The action is brought to recover $90,000 as damages, because defendants, a corporation and its officers,, without authority from the owners, entered into a contract to sell to plaintiff a certain building in the city of Duluth for $85,000, and lease the ground upon which it stands to him. The purported contract is attached to and made a part of the complaint, and is referred to therein as an option.
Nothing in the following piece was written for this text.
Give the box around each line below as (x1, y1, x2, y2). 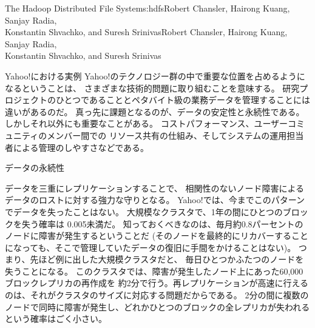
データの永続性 (5, 161, 64, 174)
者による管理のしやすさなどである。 (5, 141, 149, 153)
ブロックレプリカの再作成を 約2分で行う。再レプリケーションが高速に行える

It is in the form of a letter addressed to plaintiff; stating:

“Supplementing the various conversations between you and the writer, the following is a brief outline of thé general terms to be embodied in the ninety-eight year lease between you and your associates, if you choose to have associates, and the William H. Patti-son Estate on the property known as the New Jersey Building, and described as lots twenty (20) and twenty-two (22) in block five (5) Central Division of Duluth, Minnesota.
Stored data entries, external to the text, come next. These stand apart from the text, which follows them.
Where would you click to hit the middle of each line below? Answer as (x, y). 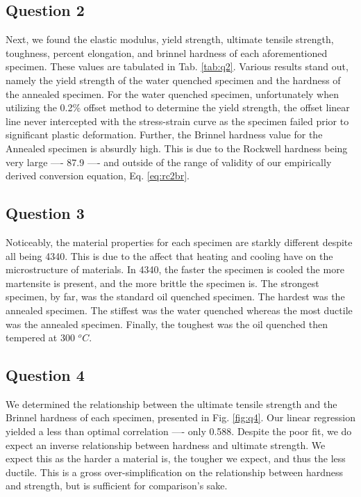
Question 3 (45, 213)
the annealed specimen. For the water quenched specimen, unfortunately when (172, 93)
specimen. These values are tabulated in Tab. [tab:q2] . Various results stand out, (177, 66)
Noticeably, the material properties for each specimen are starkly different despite (179, 242)
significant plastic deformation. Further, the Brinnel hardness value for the (164, 135)
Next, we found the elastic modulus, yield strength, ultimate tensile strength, (170, 39)
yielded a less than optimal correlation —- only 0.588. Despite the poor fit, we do (179, 431)
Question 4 (45, 375)

“The building will be sold to you for $85,000.00 on terms as follows: $20,000 cash, $5,000.00 of which is to be paid within six months of the date of the lease; $15,000.00 when the lease is *215signed; $87,666.66 in equal semi-annual payments to begin one year from the date of tbq lease and to be fully paid up in eight years; $28,333.33 in equal annual payments beginning ten years from date of the lease to be fully paid in twenty-five years from date of the lease; all unpaid balances from time to time due to draw interest at the rate of six per cent until fully paid.
“The lease is to start as soon after this date as ¡possible on the basis of 5% on $2,000.00 a front foot, and is to run for a period of forty-nine years with an option for an extension of forty-nine years. The lease is to contain the usual revaluation clause. The first revaluation period to be ten years from the date of the lease, and from then on revaluation periods every ten years. The Pattison Estate agrees to pay the paving assessment on Superior Street and also their proportionate share of the 1922 taxes payable in 1923.
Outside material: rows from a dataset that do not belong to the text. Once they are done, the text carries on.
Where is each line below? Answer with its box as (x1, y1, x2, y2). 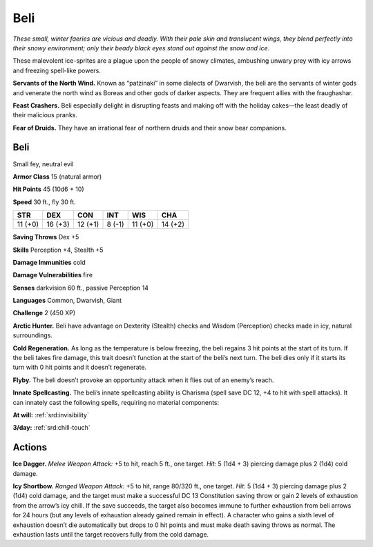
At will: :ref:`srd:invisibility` (12, 411, 89, 419)
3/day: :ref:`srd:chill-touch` (12, 424, 91, 432)
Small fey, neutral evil (12, 159, 74, 168)
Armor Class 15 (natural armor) (12, 172, 102, 181)
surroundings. (12, 331, 53, 339)
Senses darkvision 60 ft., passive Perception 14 (12, 284, 149, 292)
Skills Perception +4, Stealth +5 (12, 246, 104, 254)
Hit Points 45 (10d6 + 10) (12, 185, 84, 193)

“It is also agreed that a one year free building period is to be allowed the lessee at any time they choose to erect a new building. All other conditions the same as the Marquit’s lease, except that the option for extension of the lease at the end of the forty-nine year period, and that clause will be reversed so that the lease may be extended at your election.
“Also this lease is to contain rent insurance clause.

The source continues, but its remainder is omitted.